--- Provided records Enclosed Below ---

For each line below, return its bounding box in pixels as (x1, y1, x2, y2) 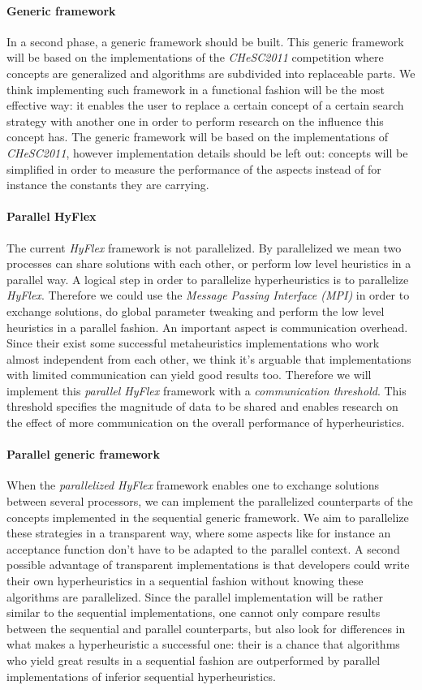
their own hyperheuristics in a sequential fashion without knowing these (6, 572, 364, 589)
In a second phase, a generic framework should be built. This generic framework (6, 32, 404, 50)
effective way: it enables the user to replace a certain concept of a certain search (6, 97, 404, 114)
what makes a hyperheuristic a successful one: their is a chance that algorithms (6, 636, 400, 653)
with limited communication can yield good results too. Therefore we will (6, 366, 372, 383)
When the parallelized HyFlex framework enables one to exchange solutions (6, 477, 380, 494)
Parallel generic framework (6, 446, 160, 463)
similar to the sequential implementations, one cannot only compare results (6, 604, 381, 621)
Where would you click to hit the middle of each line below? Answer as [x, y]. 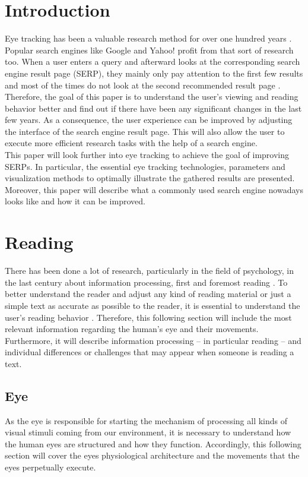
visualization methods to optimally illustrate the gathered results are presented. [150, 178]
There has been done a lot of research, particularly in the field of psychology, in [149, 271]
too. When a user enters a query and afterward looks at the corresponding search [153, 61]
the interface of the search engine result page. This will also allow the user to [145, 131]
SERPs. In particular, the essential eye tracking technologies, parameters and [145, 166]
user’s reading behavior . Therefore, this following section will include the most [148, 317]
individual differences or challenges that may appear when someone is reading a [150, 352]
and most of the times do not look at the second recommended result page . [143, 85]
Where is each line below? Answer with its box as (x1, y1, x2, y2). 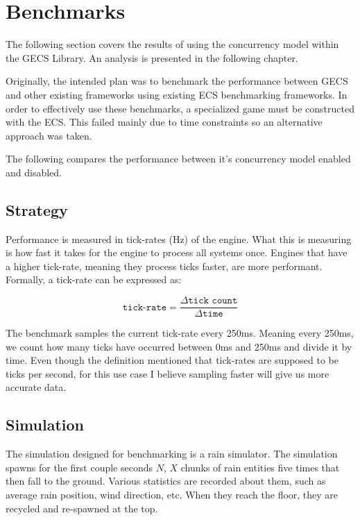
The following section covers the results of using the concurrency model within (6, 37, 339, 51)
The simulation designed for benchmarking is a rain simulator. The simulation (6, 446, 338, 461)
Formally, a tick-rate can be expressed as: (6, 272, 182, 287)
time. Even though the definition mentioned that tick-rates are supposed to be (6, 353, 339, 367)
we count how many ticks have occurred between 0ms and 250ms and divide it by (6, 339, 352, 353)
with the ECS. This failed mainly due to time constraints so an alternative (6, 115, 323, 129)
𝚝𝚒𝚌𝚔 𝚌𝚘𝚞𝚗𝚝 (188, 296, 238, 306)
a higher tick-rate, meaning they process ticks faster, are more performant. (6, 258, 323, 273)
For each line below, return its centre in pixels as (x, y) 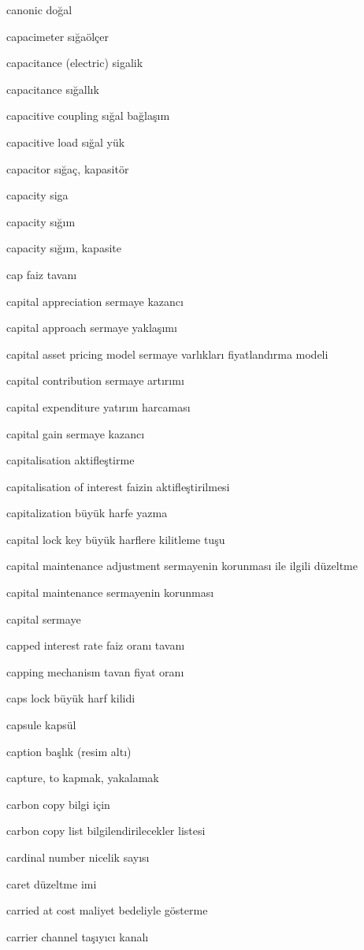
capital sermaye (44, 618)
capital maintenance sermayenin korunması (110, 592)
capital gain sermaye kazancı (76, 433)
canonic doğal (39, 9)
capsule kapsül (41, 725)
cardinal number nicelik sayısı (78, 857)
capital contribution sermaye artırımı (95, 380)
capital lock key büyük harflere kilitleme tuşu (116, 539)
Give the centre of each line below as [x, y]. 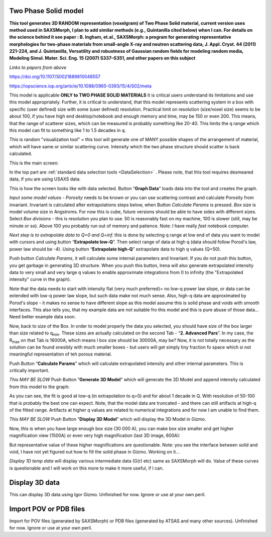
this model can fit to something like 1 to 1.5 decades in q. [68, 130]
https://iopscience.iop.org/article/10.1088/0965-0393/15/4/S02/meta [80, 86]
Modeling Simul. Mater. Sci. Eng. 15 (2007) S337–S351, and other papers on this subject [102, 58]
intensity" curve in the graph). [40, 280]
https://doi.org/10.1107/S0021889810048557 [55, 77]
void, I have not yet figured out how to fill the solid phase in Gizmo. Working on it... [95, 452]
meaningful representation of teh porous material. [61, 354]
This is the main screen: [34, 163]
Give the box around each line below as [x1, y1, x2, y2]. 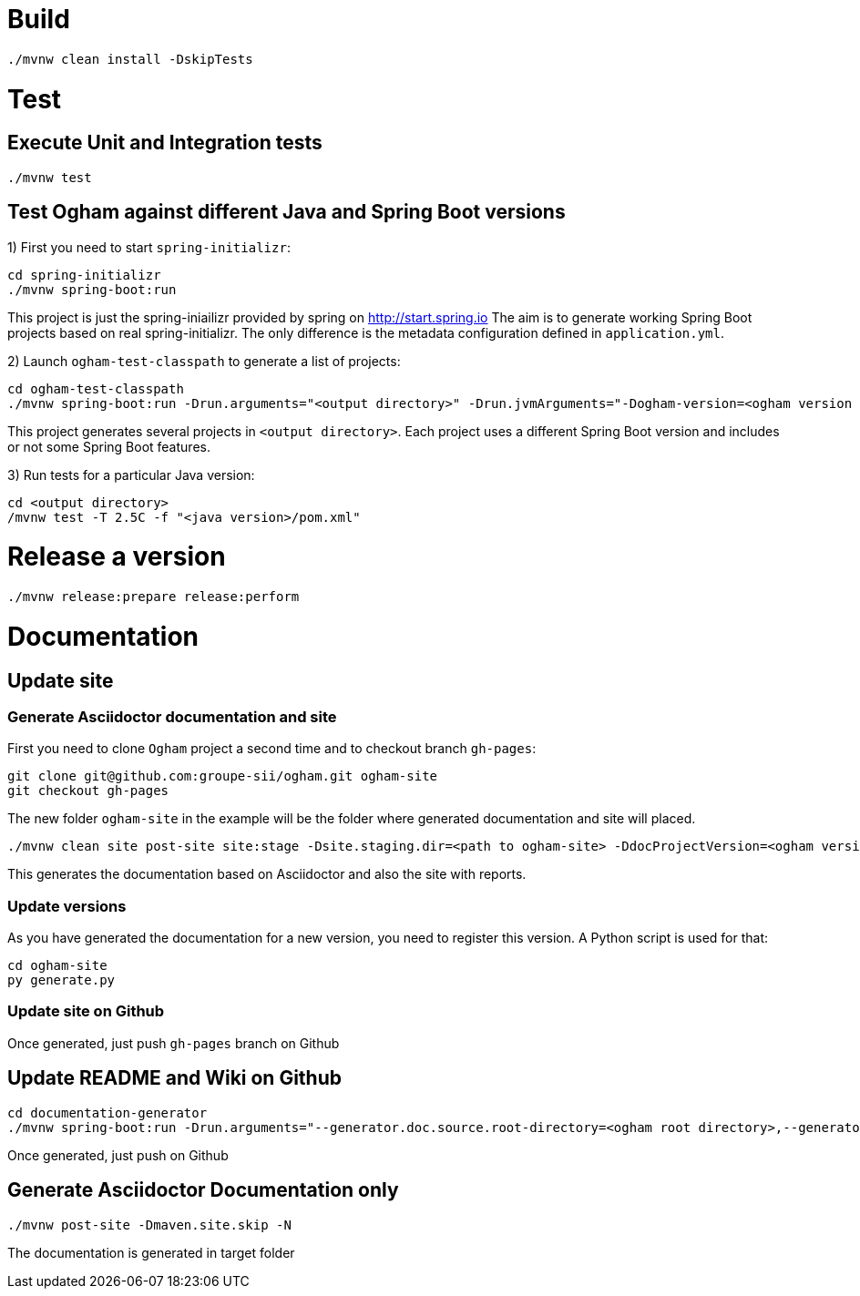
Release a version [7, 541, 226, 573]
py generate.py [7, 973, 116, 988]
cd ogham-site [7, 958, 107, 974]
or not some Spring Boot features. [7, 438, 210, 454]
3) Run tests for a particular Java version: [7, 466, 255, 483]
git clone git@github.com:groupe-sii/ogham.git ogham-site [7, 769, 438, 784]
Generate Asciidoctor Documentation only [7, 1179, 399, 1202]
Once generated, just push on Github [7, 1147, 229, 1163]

--- End of Enclosed Provided records ---

Reproduce the data above exactly, but only from the line containing "the interface of" through the line containing "we count how". Omit all pictures.

the interface of the search engine result page. This will also allow the user to [145, 131]
SERPs. In particular, the essential eye tracking technologies, parameters and [145, 166]
user’s reading behavior . Therefore, this following section will include the most [148, 317]
individual differences or challenges that may appear when someone is reading a [150, 352]
and most of the times do not look at the second recommended result page . [143, 85]
Where is each line below? Answer with its box as (x1, y1, x2, y2). 
The following section covers the results of using the concurrency model within (6, 37, 339, 51)
The simulation designed for benchmarking is a rain simulator. The simulation (6, 446, 338, 461)
Formally, a tick-rate can be expressed as: (6, 272, 182, 287)
time. Even though the definition mentioned that tick-rates are supposed to be (6, 353, 339, 367)
we count how many ticks have occurred between 0ms and 250ms and divide it by (6, 339, 352, 353)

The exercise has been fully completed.